Behind the Scenes of the 2014 Emmys

The 66th Annual Emmy Awards have come and gone once again! We all enjoyed seeing the stars, deciding on best and worse dressed, and who will win and who will walk away empty handed. But, what goes into planning the production of such a huge event?

2014 Emmy Awards were viewed by 15.6 million people so there is no room for mistakes! With 7 different camera departments backstage alone, there is no where to hide. Some of these cameras include:

  • Thank You Camera: as winners leave the main stage, they have the opportunity to extend additional thanks to friends, family and colleagues.
  • Green Room Camera: inside look as presenters and nominees mingle backstage.
  • Trophy Table Camera: viewers will see winners’ reactions as they pick up their Emmy statuette. The Emmy presented to them upon announcement is not the Emmy they take home!
  • Host Camera: after winners pick up their Emmy, they will stop to talk to backstage host Marc Istook.
  • Press Room Camera: viewers are able to watch as winners ask questions from press member representing over 100 media outlets.
  • Producers’ Table Camera: watch as presenters rehearse before walking on stage.

We all love to see the stars but how about the true star of the Emmy Awards? The Emmy statuette is handcrafted right here in the United States. Straight out of Chicago, every Emmy is individually created and is plated with the names of each nominee. This way, absolutely no one knows who will win until the envelope is opened! Here are a few fun facts about the gorgeous award:

  • The Emmy statuette features a graceful, winged woman holding an atom aloft.
  • The wings are meant to represent the muse of art.
  • The atom she is holding is symbolic of the new technology of television.
  • The Academy saw and rejected 47 designs before accepting the statuette used today.
  • Nearly 400 statuettes are created each year for the Primetime Emmys.
  • Each figure weighs six pounds, 12 ½ ounces, and is formed from nickel, copper, gold and silver.
  • Making a single statuette takes about 5 ½ hours.
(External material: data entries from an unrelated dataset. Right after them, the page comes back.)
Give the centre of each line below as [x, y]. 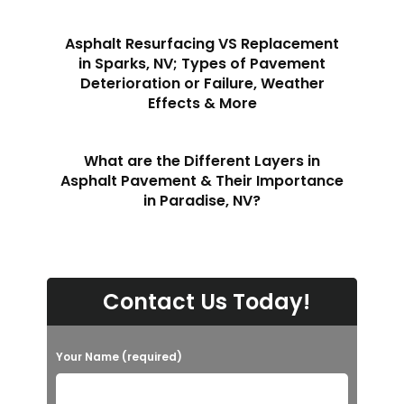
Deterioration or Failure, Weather [202, 84]
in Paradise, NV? [202, 201]
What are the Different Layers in [202, 161]
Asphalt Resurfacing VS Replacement [202, 44]
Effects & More [202, 104]
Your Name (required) [119, 357]
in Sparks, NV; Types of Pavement [202, 64]
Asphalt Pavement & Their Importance [202, 181]
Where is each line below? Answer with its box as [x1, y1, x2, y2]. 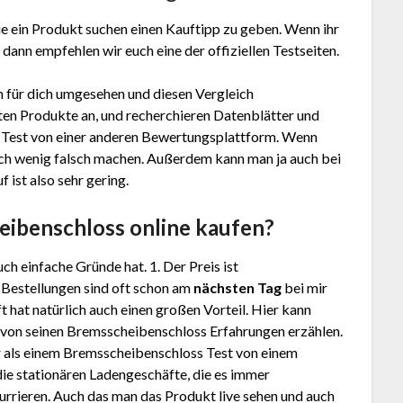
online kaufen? [130, 214, 275, 241]
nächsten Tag [191, 279, 282, 297]
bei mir [282, 279, 328, 297]
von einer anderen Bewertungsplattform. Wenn [28, 128, 318, 146]
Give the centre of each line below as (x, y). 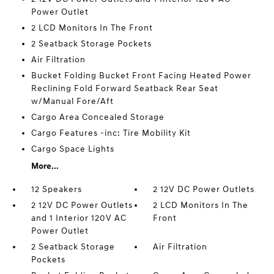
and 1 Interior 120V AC (79, 218)
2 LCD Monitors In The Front (92, 28)
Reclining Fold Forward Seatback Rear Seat (124, 88)
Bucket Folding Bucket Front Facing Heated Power (141, 76)
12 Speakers (56, 189)
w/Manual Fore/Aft (72, 101)
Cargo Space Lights (72, 149)
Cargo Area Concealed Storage (98, 117)
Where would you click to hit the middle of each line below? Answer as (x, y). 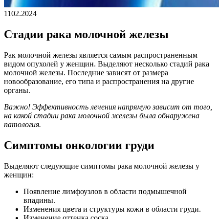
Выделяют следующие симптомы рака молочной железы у (102, 166)
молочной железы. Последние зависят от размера (86, 72)
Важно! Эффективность (47, 107)
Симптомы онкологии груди (79, 145)
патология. (22, 124)
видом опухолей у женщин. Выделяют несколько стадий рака (107, 64)
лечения (104, 107)
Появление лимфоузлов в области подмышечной (105, 191)
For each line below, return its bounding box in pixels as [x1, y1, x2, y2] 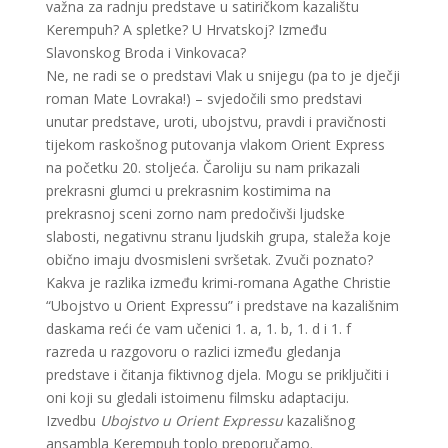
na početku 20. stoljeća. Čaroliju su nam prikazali [46, 157, 361, 177]
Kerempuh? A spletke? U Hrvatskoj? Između [46, 19, 328, 39]
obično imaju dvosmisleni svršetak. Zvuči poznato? [46, 249, 374, 269]
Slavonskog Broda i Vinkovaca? [46, 42, 247, 62]
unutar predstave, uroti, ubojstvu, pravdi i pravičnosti [46, 111, 387, 131]
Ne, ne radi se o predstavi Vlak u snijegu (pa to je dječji [46, 65, 401, 85]
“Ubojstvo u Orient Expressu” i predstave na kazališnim [46, 295, 400, 315]
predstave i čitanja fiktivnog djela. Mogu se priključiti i [46, 364, 390, 384]
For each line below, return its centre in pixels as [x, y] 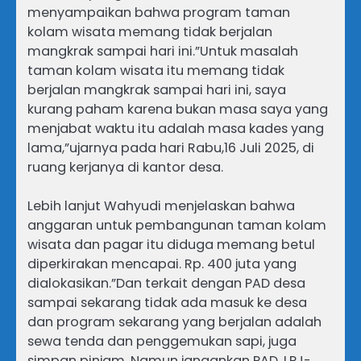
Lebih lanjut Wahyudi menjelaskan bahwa [161, 206]
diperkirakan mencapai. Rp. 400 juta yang [162, 264]
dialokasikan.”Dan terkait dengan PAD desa [166, 284]
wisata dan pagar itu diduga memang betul [171, 245]
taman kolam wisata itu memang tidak [156, 71]
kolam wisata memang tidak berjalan [150, 32]
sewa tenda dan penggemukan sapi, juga [162, 342]
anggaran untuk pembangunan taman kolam [177, 226]
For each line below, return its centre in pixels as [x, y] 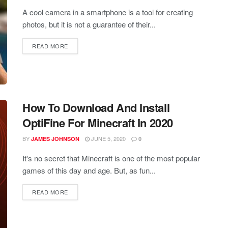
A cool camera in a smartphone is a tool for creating [108, 12]
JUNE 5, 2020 [108, 139]
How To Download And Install [96, 108]
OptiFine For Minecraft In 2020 [98, 123]
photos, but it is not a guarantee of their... [89, 24]
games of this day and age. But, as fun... [89, 170]
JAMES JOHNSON [55, 139]
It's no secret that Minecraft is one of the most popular [111, 158]
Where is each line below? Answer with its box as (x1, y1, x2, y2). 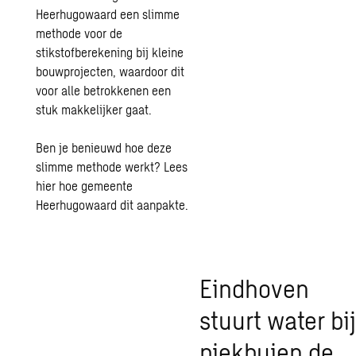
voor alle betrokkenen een (36, 83, 172, 98)
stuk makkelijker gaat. (36, 102, 153, 117)
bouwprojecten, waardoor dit (36, 64, 185, 79)
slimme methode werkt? (36, 159, 164, 174)
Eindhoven (199, 273, 309, 303)
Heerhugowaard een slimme (36, 6, 180, 21)
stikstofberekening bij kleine (36, 44, 184, 60)
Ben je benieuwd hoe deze (36, 140, 172, 155)
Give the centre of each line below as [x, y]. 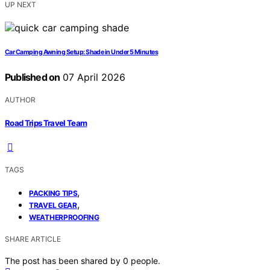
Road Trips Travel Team [46, 123]
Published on [33, 77]
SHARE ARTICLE [33, 239]
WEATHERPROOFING [64, 217]
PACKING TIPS [53, 193]
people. [146, 260]
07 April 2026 [93, 77]
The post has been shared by [64, 260]
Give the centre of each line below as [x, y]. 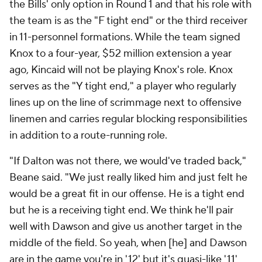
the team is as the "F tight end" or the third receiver [128, 21]
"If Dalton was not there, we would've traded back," [128, 161]
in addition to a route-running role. [89, 136]
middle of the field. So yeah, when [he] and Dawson [128, 243]
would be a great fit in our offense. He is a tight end [127, 194]
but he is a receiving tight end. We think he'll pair [121, 211]
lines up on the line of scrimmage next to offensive [125, 103]
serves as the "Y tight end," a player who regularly [123, 87]
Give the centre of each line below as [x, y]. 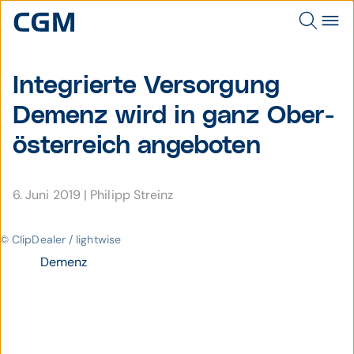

Check out this amazing video of a single statuettes journey.

When the awards have finished, approximately 3,600 guests attend the Governor’s Ball which is held on the top floor of the Hollywood & Highland Center in Los Angeles. This is another event within itself:

  • The theme of this year’s ball is, “Kaleidoscope of Colors.” Every decoration, food item, and presentation followed this vibrant theme.
  • Patina Catering celebrates 19 years with the Emmy’s.
  • There are 1,200 pieces of glassware provided.
  • Over 1,000 bottles of wine and 750 bottles of champagne will be served.
  • 1,500 staff members will be serving at the Governor’s Ball.
  • 6 chocolatiers will be making over 20,000 individual pieces of chocolate.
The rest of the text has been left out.